The next chapter of this story is perhaps the most interesting, and instructional as well.  About a month later the client called and said they were having leaks again…. they were seeing a few drips (not much water, but still a few drips on the concrete floor in the basement were indeed troubling to them).  So, a few days later we went back out, looked at the pipes, and ran through the entire series of tests to determine where the leak was occurring this time.  We found no evidence of any further leaks….and could not get it to leak whatsoever, using all of the approaches we have in our arsenal.  I then called the client and he had me speak with the tenant who reported the most recent “leak”.  I wanted to probe a bit deeper with her as to when the “leak” actually occurred, and how it manifested itself.

She said that the leak had vanished, so all was now fixed.  Hmmm….I thought:  it might be intermittent, but no true leak just “self heals”.  I explained that If there was truly a leak, then the root cause would still need to be identified and remediated.

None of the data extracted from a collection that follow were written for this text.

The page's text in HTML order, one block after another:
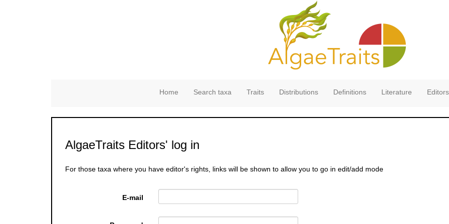
Home Search taxa Traits Distributions Definitions Literature Editors
AlgaeTraits Editors' log in
For those taxa where you have editor's rights, links will be shown to allow you to go in edit/add mode
E-mail
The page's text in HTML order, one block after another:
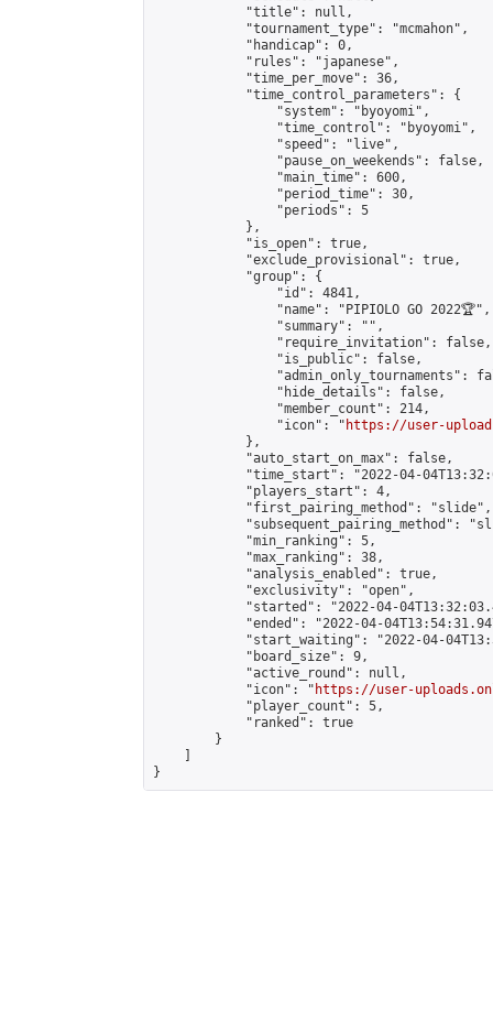
            "title": null,
            "tournament_type": "mcmahon",
            "handicap": 0,
            "rules": "japanese",
            "time_per_move": 36,
            "time_control_parameters": {
                "system": "byoyomi",
                "time_control": "byoyomi",
                "speed": "live",
                "pause_on_weekends": false,
                "main_time": 600,
                "period_time": 30,
                "periods": 5
            },
            "is_open": true,
            "exclude_provisional": true,
            "group": {
                "id": 4841,
                "name": "PIPIOLO GO 2022🏆",
                "summary": "",
                "require_invitation": false,
                "is_public": false,
"admin_only_tournaments":
                "hide_details": false,
                "member_count": 214,
                "icon": "
https://user-
            },
            "auto_start_on_max": false,
"time_start": "2022-04-
            "players_start": 4,
            "first_pairing_method": "slide",
"subsequent_pairing_method":
            "min_ranking": 5,
            "max_ranking": 38,
            "analysis_enabled": true,
            "exclusivity": "open",
"started": "2022-04-
"ended": "2022-04-
"start_waiting": "2022-04-
            "board_size": 9,
            "active_round": null,
            "icon": "
https://user-
            "player_count": 5,
            "ranked": true
        }
}
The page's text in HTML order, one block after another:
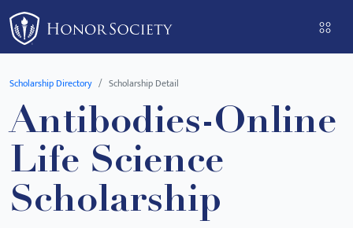
Please
note:
This
website
accessibility
system.
Scholarship Directory Scholarship Detail
Antibodies-Online
Life Science
Scholarship
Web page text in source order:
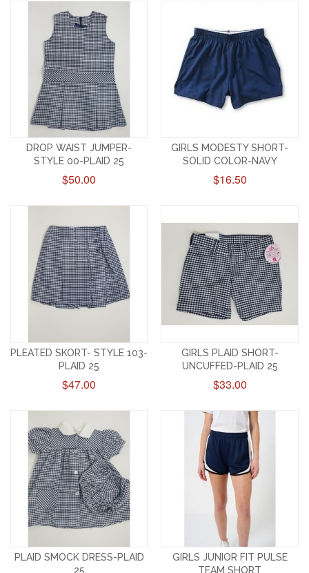
DROP WAIST JUMPER-
STYLE 00-PLAID 25
$50.00
GIRLS MODESTY SHORT-
SOLID COLOR-NAVY
$16.50
PLEATED SKORT- STYLE 103-
PLAID 25
$47.00
GIRLS PLAID SHORT-
UNCUFFED-PLAID 25
$33.00
PLAID SMOCK DRESS-PLAID
25
GIRLS JUNIOR FIT PULSE
TEAM SHORT

“But let’s talk about the leak a bit more…when it happened, when it stopped, etc.”

She said that the leak was visible as a drip of water on the floor, and on the bottom of an “L” fitting on one of the supply lines in the basement, where the lines turn upward and head up into the wet wall where the connect to the shower valve.  And this happened a weak earlier than when we arrived to test things, but was now not leaking any more.

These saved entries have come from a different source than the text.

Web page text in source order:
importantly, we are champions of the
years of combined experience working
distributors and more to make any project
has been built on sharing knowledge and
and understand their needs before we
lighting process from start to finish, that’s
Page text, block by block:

“Ah ha!  I know what’s happening”, I said.   “The supply line that was dripping…it was the one on the right — the one closest to the front-side of the house….right?”

“Uuhh, Yes, how did you know?”

“I think I know what’s going on”, I said.  “When you saw the drips on the floor…what was the temperature like in the house?  Did it feel hot inside? ”

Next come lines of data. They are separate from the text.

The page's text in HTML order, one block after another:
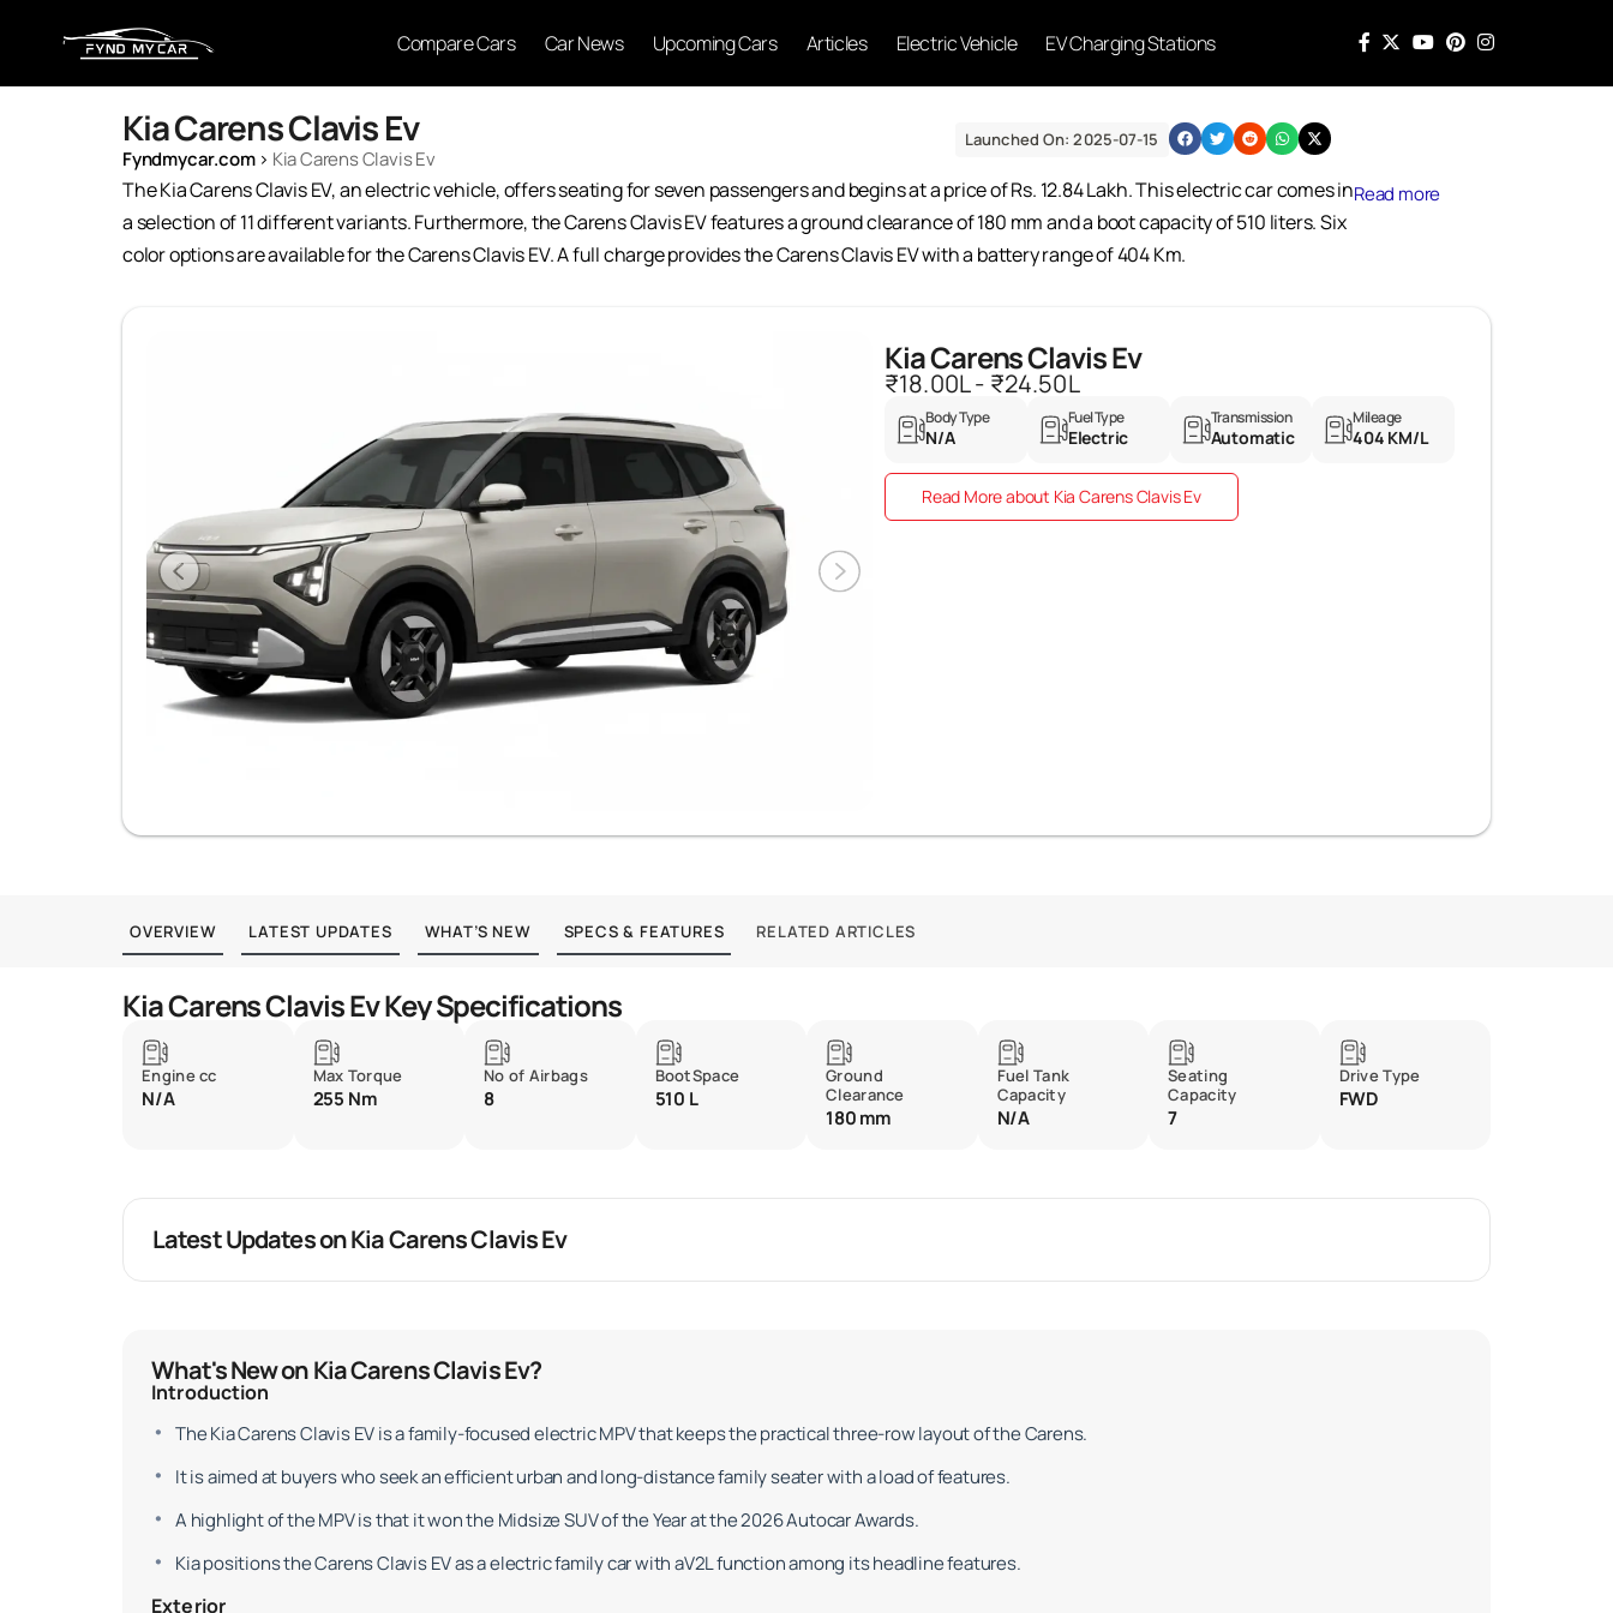
Compare Cars Car News Upcoming Cars Articles Electric Vehicle EV Charging Stations
Kia Carens Clavis Ev
Fyndmycar.com› Kia Carens Clavis Ev
Launched On: 2025-07-15
The Kia Carens Clavis EV, an electric vehicle, offers seating for seven passengers and begins at a price of Rs. 12.84 Lakh. This electric car comes in
a selection of 11 different variants. Furthermore, the Carens Clavis EV features a ground clearance of 180 mm and a boot capacity of 510 liters. Six
color options are available for the Carens Clavis EV. A full charge provides the Carens Clavis EV with a battery range of 404 Km.
Read more
Kia Carens Clavis Ev
₹18.00L - ₹24.50L
Body Type
N/A
Fuel Type
Electric
Transmission
Automatic
Mileage
404 KM/L
Read More about Kia Carens Clavis Ev
OVERVIEW LATEST UPDATES WHAT’S NEW SPECS & FEATURES RELATED ARTICLES
Kia Carens Clavis Ev Key Specifications
Engine cc
N/A
Max Torque
255 Nm
No of Airbags
8
BootSpace
510 L
Ground
Clearance
180 mm
Fuel Tank
Capacity
N/A
Seating
Capacity
7
Drive Type
FWD
Latest Updates on Kia Carens Clavis Ev
What's New on Kia Carens Clavis Ev?
Introduction
The Kia Carens Clavis EV is a family-focused electric MPV that keeps the practical three-row layout of the Carens.
It is aimed at buyers who seek an efficient urban and long-distance family seater with a load of features.
A highlight of the MPV is that it won the Midsize SUV of the Year at the 2026 Autocar Awards.
Kia positions the Carens Clavis EV as a electric family car with aV2L function among its headline features.
Exterior

Yes, that was when we had that horribly hot period for about a week, and it was also very muggy…both inside and outside…we don’t have A/C, and it was very warm all throughout the house.”

“That’s what I thought.   And now it’s much cooler, and dry, like it usually is here in Colorado…right?”

“Yes – but how does that factor into the plumbing?” she asked.

“It doesn’t change the plumbing, but I think that’s why you saw the drips coming from the supply line.  The line that’s closest to the front of the house is the cold water line…and when you ran a lot of cold water through it, the water vapor in the air inside the house condensed on the outside of the cold water line just like condensation on the outside of a tumbler when you put an ice-cold drink in it — and eventually the condensate dripped down and off the end of the L where it turned at 90-degrees.  That’s why there was water on the floor below, and why you felt the wetness on that pipe.

“And now?”, she asked.

“Now the weather is less humid, and the house is cooler inside and you’re not keeping the windows open…right?  And there’s less humidity coming in.  So, less water vapor in the ambient air, so less to be condensing on the cold water line,” I said.  “We already tested and inspected the supply lines in the wet wall, and there’s no leaks whatsoever in those lines, so I’m confident that the water you’re seeing isn’t coming from a leak in the plumbing.  So, it must be simply a bit of condensation on the cold water supply line!”

“if you insulate the supply lines in the unfinished basement, you will not only save a little energy by keeping the hot water line from releasing some of its heat into the basement air, but you’ll also keep the cold water line from getting condensate on it, and causing false alarms, like this one, where it did seem like your plumbing was having a leak,” I explained.  Mystery solved….no more leaks!

The moral of the story is:  “What looks like a leak isn’t always a leak.”